Embraer (EMBJ3) lidera altas do Ibovespa após números do 2T26; CEO vê lucratividade crescendo mais do que receitas nos próximos anos
As ações da Embraer (EMBJ3) são o destaque positivo do Ibovespa (IBOV) nesta segunda-feira (10), com um salto de mais de 9% apenas na primeira hora de pregão. O desempenho ocorre em reação ao balanço do segundo trimestre de 2026 (2T26), que mostrou avanço de 25% no lucro líquido, para R$ 1,11 bilhão.
Por volta de 11h25 (horário de Brasília), as ações subiam 5,87%, cotadas a R$ 97,92. Na máxima do dia, até esse horário, o salto chegou a 9,40%, a R$ 101,22. Acompanhe o tempo real.
O lucro líquido ajustado é uma medida não-GAAP, calculada pela soma do lucro líquido atribuível aos acionistas da Embraer mais o ajuste para itens não recorrentes. No caso, a companhia excluiu itens extraordinários de R$ 29,4 milhões referentes aos resultados da Eve, em comparação a R$ 890,3 milhões no mesmo período do ano anterior.
De acordo com a Embraer, o aumento do resultado foi impulsionado principalmente por um forte desempenho operacional e despesas financeiras líquidas menores, fatores que foram parcialmente compensados por impostos mais elevados no período.
O CEO da fabricante brasileira de aeronaves, Francisco Gomes Neto, chamou atenção para a busca por aumento de lucratividade por meio de ajustes na linha de produção, durante teleconferência de resultados realizada mais cedo nesta segunda.
“Temos avançado com ganhos de eficiência em toda a organização para garantir que teremos o custo estrutural correto para sustentar o negócio”, afirmou. A partir disso, o executivo defende que a lucratividade deve crescer mais do que a receita nos próximos anos.

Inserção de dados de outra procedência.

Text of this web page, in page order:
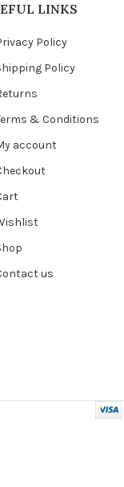
LINKS
Policy
Policy
& Conditions
account
us
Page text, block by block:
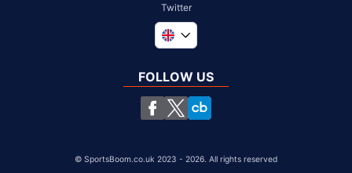
Twitter
South Africa
United States
Chile
FOLLOW US
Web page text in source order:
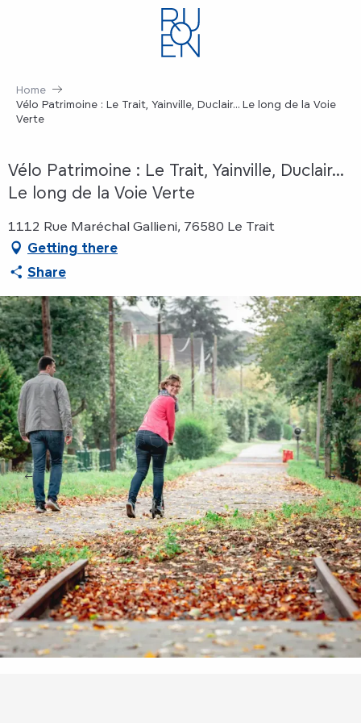
Home
Vélo Patrimoine : Le Trait, Yainville, Duclair... Le long de la Voie
Verte
Vélo Patrimoine : Le Trait, Yainville, Duclair...
Le long de la Voie Verte
1112 Rue Maréchal Gallieni, 76580 Le Trait
Getting there
Share
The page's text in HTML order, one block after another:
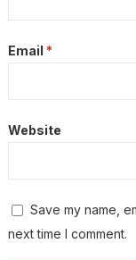
Email *
Website
Save my name,
next time I comment.
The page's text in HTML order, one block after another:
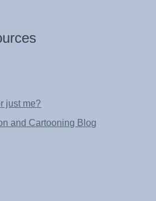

A exemplo desse movimento, Gomes Neto cita os jatos executivos Prator, que há cinco anos demandavam cerca de 18 meses pra produção, tempo que hoje está em torno de 8,5 meses.

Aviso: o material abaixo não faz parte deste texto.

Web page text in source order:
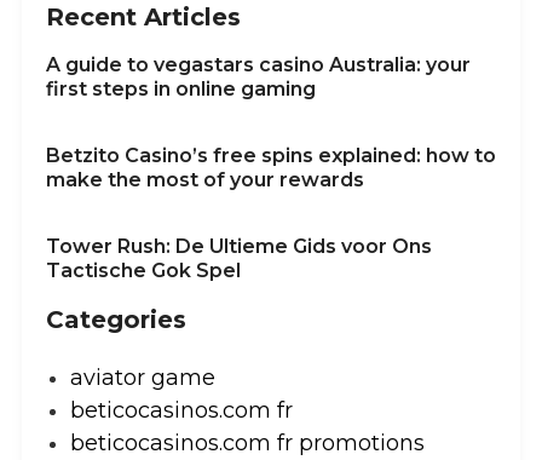
Recent Articles
A guide to vegastars casino Australia: your
first steps in online gaming
Betzito Casino’s free spins explained: how to
make the most of your rewards
Tower Rush: De Ultieme Gids voor Ons
Tactische Gok Spel
Categories
aviator game
beticocasinos.com fr
beticocasinos.com fr promotions

A administração da companhia espera que a Embraer alcance em 2030 uma capacidade de produção de 110 a 120 aviões comerciais por ano, e que a produção melhore em 2027 em termos de nivelamento.

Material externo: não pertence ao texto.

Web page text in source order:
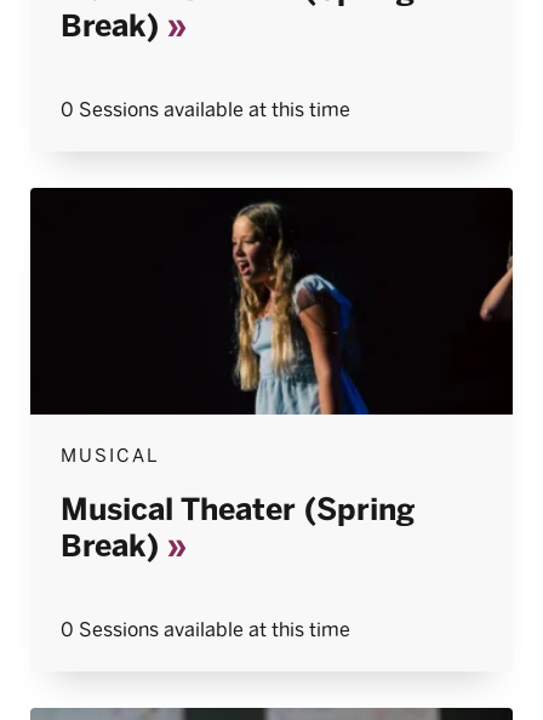
Break)
0 Sessions available at this time
MUSICAL
Musical Theater (Spring
Break)
0 Sessions available at this time

Atualização de estimativas
A Embraer atualizou as suas estimativas (guidance) junto com a divulgação do balaço do segundo trimestre, uma vez que a administração acredita que as estimativas anteriores não representam mais oportunidades e riscos equilibrados para as operações do ano vigente.
Do ponto de vista operacional, a Embraer estima entregas na Aviação Comercial entre 80 e 85 aeronaves (inalterado), e na Aviação Executiva entre 160 e 170 aeronaves (inalterado).
Na perspectiva financeira, receita na faixa de US$ 8,2 a US$ 8,5 bilhões (inalterado), margem Ebit ajustada entre 10,0% e 10,6% (acima da faixa anterior de 8,7% a 9,3%) e fluxo de caixa livre ajustado de US$ 400 milhões ou maior (acima da estimativa anterior de US$ 200 milhões ou maior) para o ano.
De acordo com o CFO da companhia, Felipe Santana, o ajuste de guidance foi motivado pela combinação de créditos tarifários sobre as tarifas americanas recebidos no trimestre, o fim da tributação direta melhoria do panorama geral de negócios, indo além do que a empresa esperava em trimestres anteriores.
2T26 da Embraer
O Ebitda (luco antes de juros, impostos, depreciação e amortização) ajustado, que mede o desempenho operacional, chegou a R$ 1,81 bilhão no período de abril a junho deste ano, ante R$ 1,39 bilhão registrado no segundo trimestre de 2025. A margem Ebitda ajustada ficou em 16%.
Já o Ebit (lucro antes de juros e impostos) ajustado totalizou R$ 1,51 bilhão no trimestre, crescimento sobre os R$ 1,08 bilhão reportados pela Embraer um ano antes. A margem Ebit ficou em 13,4%.
A companhia afirma que as tarifas de importação dos Estados Unidos totalizaram US$ 8 milhões durante o trimestre e a empresa registrou um crédito tributário extraordinário de US$ 68 milhões. Excluindo os impactos das tarifas e do crédito tributário extraordinário, a margem Ebit ajustada teria sido de 10,6% no 2T26
As receitas totalizaram R$ 11,3 bilhões no segundo trimestre do ano, um recorde para um segundo trimestre da fabricante de aeronaves, um aumento de 10% na comparação anual.
O fluxo de caixa livre ajustado da Embraer, individualmente, foi de R$ 2 bilhões no 2T26, impulsionado principalmente por um desempenho operacional mais forte, adiantamentos recebidos de clientes relacionados a vendas (ou seja, associados a passivos contratuais) e créditos fiscais extraordinários.